For those who didn’t read my blogs on that topic (or didn’t find them that memorable!), contextual services are services delivered to an individual based on an inference of what the individual is trying to do, and designed to facilitate that action or action set. The foundation of this sort of service isn’t what you deliver, but how you know what to deliver, meaning how you can understand the context of the user of the service and interpret requests or inject information based on it.
My presumption in the contextual services space has always been that the first step would be to apply contextual knowledge in creating a response to an explicit request. My friends in the personal assistant space have suggested that’s shooting behind the duck, that contextual services would necessarily be an evolution of the personal assistant, reflecting the assistant’s shift in role from asking questions to volunteering information.
This shift isn’t a universal factor in contextual services, it’s a factor in applications that involve voice communications between involved parties.
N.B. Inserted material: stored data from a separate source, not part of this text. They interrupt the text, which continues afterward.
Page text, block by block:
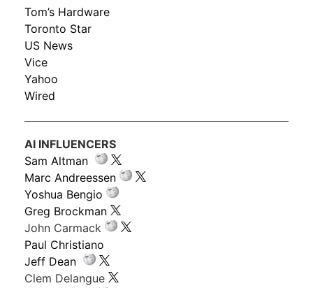
Tom’s Hardware
Toronto Star
US News
Vice
Yahoo
Wired
AI INFLUENCERS
Sam Altman
Marc Andreessen
Yoshua Bengio
Greg Brockman
John Carmack
Paul Christiano
Jeff Dean
Clem Delangue

If a worker is ranging through a railroad yard looking for an axle, the search isn’t likely to involve the worker asking the axle where it is, so there’s no voice to analyze. On the other hand, a discussion between two workers on how to find it could create a voice trail that would lead an augmented personal assistant to cut through the crap and tell the pair where the axle is likely to be found based on database records.
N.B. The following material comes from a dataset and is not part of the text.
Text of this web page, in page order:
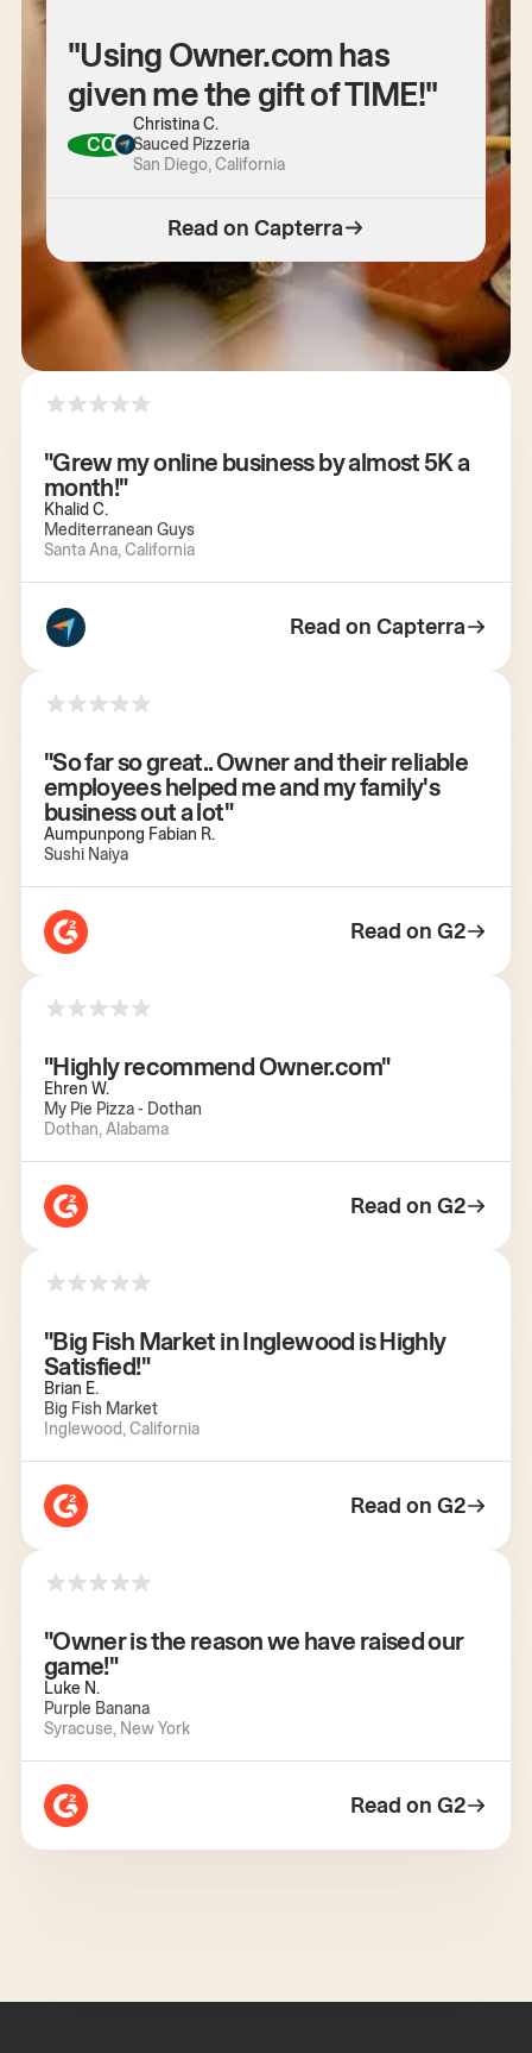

The reason this is important is that the pandemic and WFH have created an environment where collaboration via electronic means is more accepted; people are habituated to it. That could mean that they are more prepared for an aggressive personal assistant, and that their behavior is more likely to include significant conversational components that can be interpreted to determine context.
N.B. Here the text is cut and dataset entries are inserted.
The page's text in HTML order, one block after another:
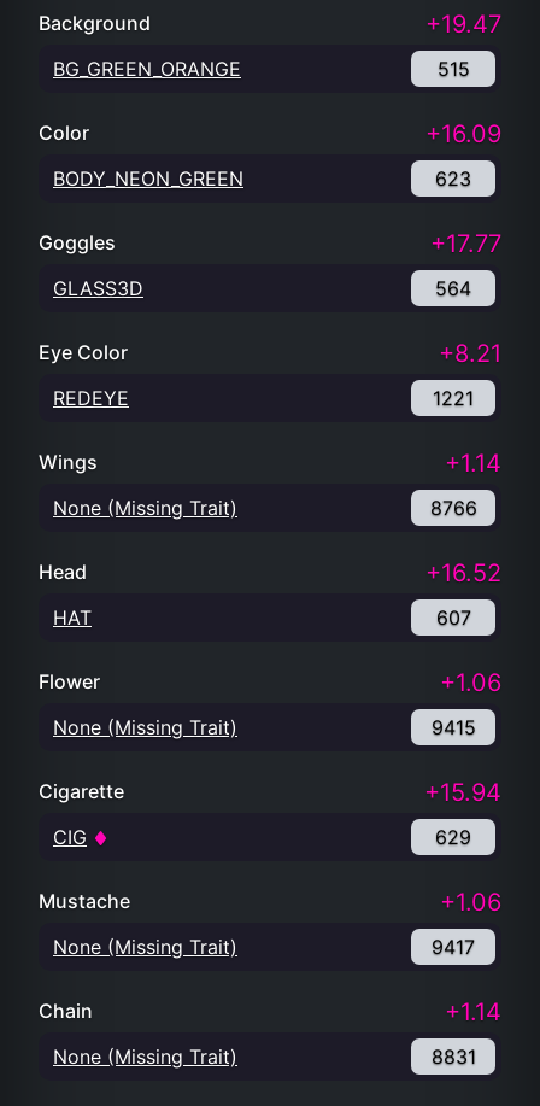
Background +19.47
BG_GREEN_ORANGE 515
Color +16.09
BODY_NEON_GREEN 623
Goggles +17.77
GLASS3D 564
Eye Color +8.21
REDEYE 1221
Wings +1.14
None (Missing Trait) 8766
Head +16.52
HAT 607
Flower +1.06
None (Missing Trait) 9415
Cigarette +15.94
CIG 629
Mustache +1.06
None (Missing Trait) 9417
Chain +1.14
None (Missing Trait) 8831

There are a lot of implications if it is true that Microsoft sees the conversational gold in Nuance. If conversation analysis can establish behavioral context reliably, then you could apply contextual computing to enhancing productivity or quality of life without having to deploy a vast number of sensors to develop a model of the real world and the user’s place in it. In fact, a conversational basis for context could be applied quickly to a small number of people, where something based on IoT or “information fields” created by retail operations could require considerable up-front investment to get to a point where a single user could be served. You might also promote edge computing, because one model of implementation would involve an edge-hosted “user agent” that did the conversational analysis and gathered the useful information for presentation.
There’s no assurance that this is what Microsoft sees in Nuance, of course. Corporations often have blinders on with respect to opportunity; they see the future as a linear evolution of their own past. Maybe Microsoft does believe that Dragon speech to text is worth twenty billion. I don’t think it is, and I’m hoping they see something more exciting instead.